*Work instruction*.
Repeat every line of the data exactly, but not the pictures.

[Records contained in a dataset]
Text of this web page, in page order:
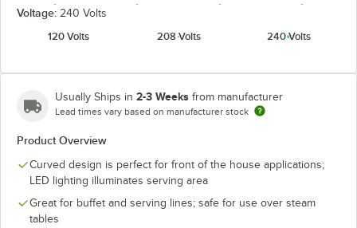
Voltage: 240 Volts
120 Volts
208 Volts 240 Volts
Usually Ships in 2-3 Weeks from manufacturer
Lead times vary based on manufacturer stock
Product Overview
Curved design is perfect for front of the house applications;
LED lighting illuminates serving area
Great for buffet and serving lines; safe for use over steam
tables
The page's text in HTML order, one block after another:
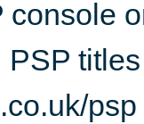
psp
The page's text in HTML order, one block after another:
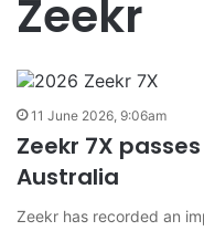
Zeekr
11 June 2026, 9:06am
Zeekr 7X
Australia
Zeekr has recorded an
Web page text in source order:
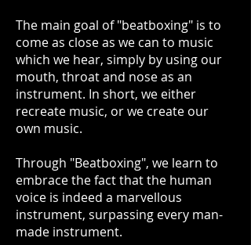
The main goal of "beatboxing" is to
come as close as we can to music
which we hear, simply by using our
mouth, throat and nose as an
instrument. In short, we either
recreate music, or we create our
own music.
Through "Beatboxing", we learn to
embrace the fact that the human
voice is indeed a marvellous
instrument, surpassing every man-
made instrument.
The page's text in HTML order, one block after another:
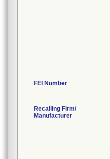
FEI Number
Recalling Firm/
Manufacturer
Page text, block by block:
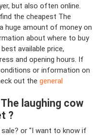
but also often online.
the cheapest The
huge amount of money on
about where to buy
available price,
and opening hours. If
or information on
out the general
laughing cow
?
or "I want to know if
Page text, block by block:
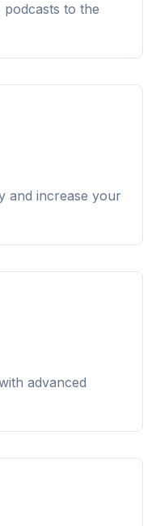
to the
and increase your
advanced
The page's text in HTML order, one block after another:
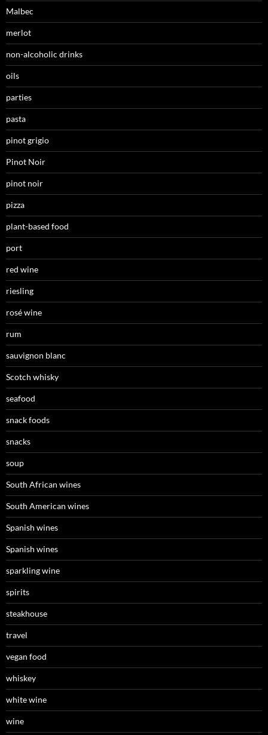
Malbec
merlot
non-alcoholic drinks
oils
parties
pasta
pinot grigio
Pinot Noir
pinot noir
pizza
plant-based food
port
red wine
riesling
rosé wine
rum
sauvignon blanc
Scotch whisky
seafood
snack foods
snacks
soup
South African wines
South American wines
Spanish wines
Spanish wines
sparkling wine
spirits
steakhouse
travel
vegan food
whiskey
white wine
wine
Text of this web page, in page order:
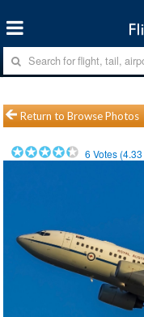
Return to Browse Photos
6 Votes (4.33
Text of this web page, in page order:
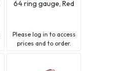
64 ring gauge, Red
Please log in to access
prices and to order.
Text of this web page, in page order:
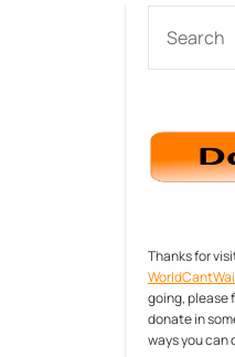
Thanks for
going, please
donate in
ways you can
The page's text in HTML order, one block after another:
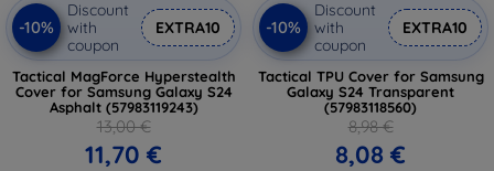
-10%
Discount
with
coupon
EXTRA10
Tactical MagForce Hyperstealth
Cover for Samsung Galaxy S24
Asphalt (57983119243)
13,00 €
11,70 €
-10%
Discount
with
coupon
EXTRA10
Tactical TPU Cover for Samsung
Galaxy S24 Transparent
(57983118560)
8,98 €
8,08 €
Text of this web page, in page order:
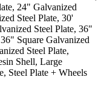
24" Galvanized
Steel Plate, 30'
Steel Plate, 36"
Square Galvanized
Steel Plate,
Shell, Large
Steel Plate + Wheels
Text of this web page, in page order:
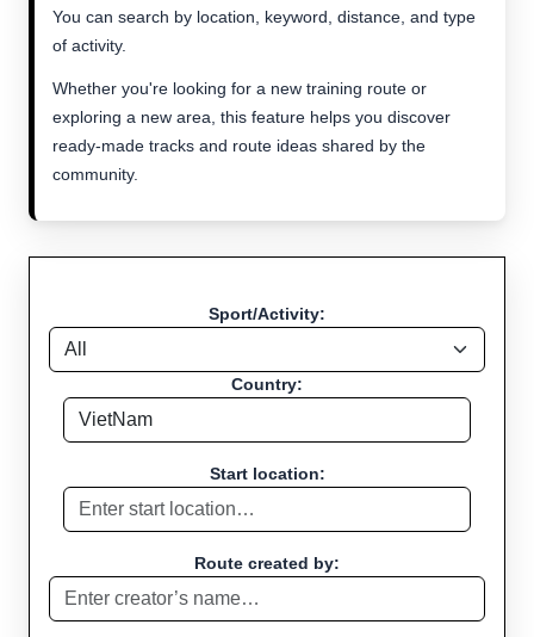
You can search by location, keyword, distance, and type
of activity.
Whether you're looking for a new training route or
exploring a new area, this feature helps you discover
ready-made tracks and route ideas shared by the
community.
Sport/Activity:
Country:
Start location:
Route created by:
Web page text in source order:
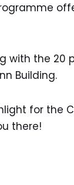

*Result of the task*.
Text of this web page, in page order:
Voltage: 240 Volts
120 Volts
208 Volts 240 Volts
Usually Ships in 2-3 Weeks from manufacturer
Lead times vary based on manufacturer stock
Product Overview
Curved design is perfect for front of the house applications;
LED lighting illuminates serving area
Great for buffet and serving lines; safe for use over steam
tables
The page's text in HTML order, one block after another:
psp
The page's text in HTML order, one block after another:
Zeekr
11 June 2026, 9:06am
Zeekr 7X
Australia
Zeekr has recorded an
Web page text in source order:
The main goal of "beatboxing" is to
come as close as we can to music
which we hear, simply by using our
mouth, throat and nose as an
instrument. In short, we either
recreate music, or we create our
own music.
Through "Beatboxing", we learn to
embrace the fact that the human
voice is indeed a marvellous
instrument, surpassing every man-
made instrument.
The page's text in HTML order, one block after another:
FEI Number
Recalling Firm/
Manufacturer
Page text, block by block:
but also often online.
the cheapest The
huge amount of money on
about where to buy
available price,
and opening hours. If
or information on
out the general
laughing cow
?
or "I want to know if
Page text, block by block:
to the
and increase your
advanced
The page's text in HTML order, one block after another:
Malbec
merlot
non-alcoholic drinks
oils
parties
pasta
pinot grigio
Pinot Noir
pinot noir
pizza
plant-based food
port
red wine
riesling
rosé wine
rum
sauvignon blanc
Scotch whisky
seafood
snack foods
snacks
soup
South African wines
South American wines
Spanish wines
Spanish wines
sparkling wine
spirits
steakhouse
travel
vegan food
whiskey
white wine
wine
Text of this web page, in page order:
Return to Browse Photos
6 Votes (4.33
Text of this web page, in page order:
64 ring gauge, Red
Please log in to access
prices and to order.
Text of this web page, in page order:
Thanks for
going, please
donate in
ways you can
The page's text in HTML order, one block after another:
-10%
Discount
with
coupon
EXTRA10
Tactical MagForce Hyperstealth
Cover for Samsung Galaxy S24
Asphalt (57983119243)
13,00 €
11,70 €
-10%
Discount
with
coupon
EXTRA10
Tactical TPU Cover for Samsung
Galaxy S24 Transparent
(57983118560)
8,98 €
8,08 €
Text of this web page, in page order:
24" Galvanized
Steel Plate, 30'
Steel Plate, 36"
Square Galvanized
Steel Plate,
Shell, Large
Steel Plate + Wheels
Text of this web page, in page order:
You can search by location, keyword, distance, and type
of activity.
Whether you're looking for a new training route or
exploring a new area, this feature helps you discover
ready-made tracks and route ideas shared by the
community.
Sport/Activity:
Country:
Start location:
Route created by:
Web page text in source order:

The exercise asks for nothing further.